As luck would have it, my own 6502 single board computer has an 8 Mhz clock output available and is already running happily at 2 Mhz, which takes the hard work out interfacing with the LED’s – only two extra IC’s needed.
The schematic
The circuit takes a shift clock and serial data from the 6522 shift register. CB1 is the clock and CB2 is the shifted data. CB1 is normally high until it starts clocking out data, which keeps the ~CE(chip enable, active low) pin high through R2. When CB1 goes low the first time, C2 immediately discharges through D1 (I used a 4148) and ~CE is activated. This arrangement keeps the shift register active while data is shifted.
At the same time the signal from CB1 is also fed through the U1A inverter, a simple RC filter, and another inverter, giving the ~PL(load register pin) the short negative pulse needed to latch the data being clocked out from the 6522 shift register. If the pulse is too long, we miss the first bit.
Now we get to where the magic happens – the serial binary data is converted to WS2812-style PWM data. Since D7 is always high and D0-D4 is always low, this varies the high period of the signal by putting the data on pins D5 and D6.
The latched data is then clocked out to Q7 at the rate of 8 Mhz, fed to the CP pin and this is then fed directly to the WS2812B data pin. This means the 6522 supplies data at a comfortable rate of 1 Mhz and the 74HC165 shifts out the converted data at 8 Mhz, which means the bit rate is right around 1bit per microsecond. As you can see this is well within the 1.25us+-600ns in the datasheet.
We’re actually closer to going too fast than too slow, but halving the clocks to 500KHz and 4 Mhz would make it 2 microseconds pr bit – out of spec that says max 1.825 microseconds.
Maybe – just maybe – this could actually work on an Apple II since it has a slightly higher clock than 1Mhz @ 1.023Mhz, but you would then need to make a 4x frequency multiplier for the shift register CP to match input and output.

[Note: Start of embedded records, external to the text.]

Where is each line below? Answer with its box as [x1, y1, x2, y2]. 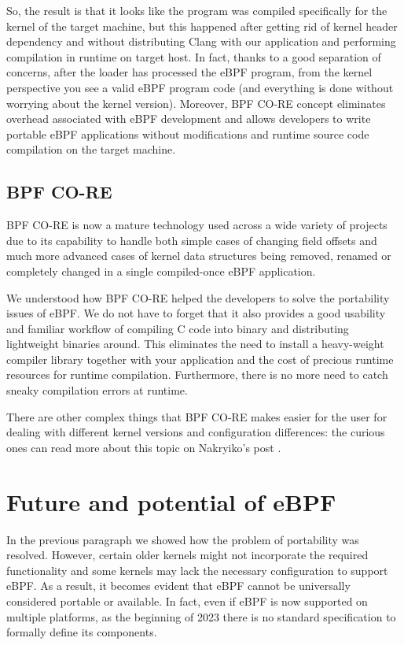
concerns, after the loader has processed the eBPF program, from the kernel [6, 64, 373, 80]
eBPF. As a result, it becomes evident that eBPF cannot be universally [6, 577, 351, 594]
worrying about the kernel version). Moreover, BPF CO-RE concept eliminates [6, 95, 386, 111]
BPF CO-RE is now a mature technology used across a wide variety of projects [6, 217, 387, 233]
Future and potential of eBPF [6, 485, 336, 517]
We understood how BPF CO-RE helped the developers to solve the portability [6, 289, 390, 306]
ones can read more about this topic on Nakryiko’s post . [6, 439, 281, 455]
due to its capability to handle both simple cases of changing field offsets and [6, 232, 377, 248]

But wait… 3/8 is only 375ns, right? That would be a 0 signal, right? And 1/8 is only 125ns? Well – in my case I seem to have either stray capacitance on Q7 or something else messing with the timing – somehow using more than two pins for the data gives me a T1H period way longer than what we’re aiming for here – essentially making every bit a 1. Maybe a pulldown resistor on Q7 would make things more consistent – either way I chose to leave things the way they are simply because they work.
The code
The code below is a simplified modification to the current state of my 6502 firmware – my favorite compiler for the 6502 is cc65. Since I’m not sure I’ll merge the change, I’m leaving it here for now – untested, but contains everything needed to get it working. Assume a CC BY-NC license for now.
Sending a color to an LED on the string is as simple as just sending them in the right order with a delay that’s long enough to make sure the 6522 shift register finished shifting before sending another byte – the WS2812B expects colors in GRB order. 24 bits in total per LED.
When we’re done putting colors on the LED string, all that’s left to do is just to wait 50 microseconds, so the string latches the data (updates).
Essentially this means we have 100 clock cycles (at 2 Mhz) available to manipulate LED data even while we’re sending pixels. As long as we’re sending the next 24 bit LED data before the 50 microseconds have passed, we can keep using time between LED’s for as many LED’s as we need.
100 clock cycles is more than enough to rainbow the LED’s and most other simple processing.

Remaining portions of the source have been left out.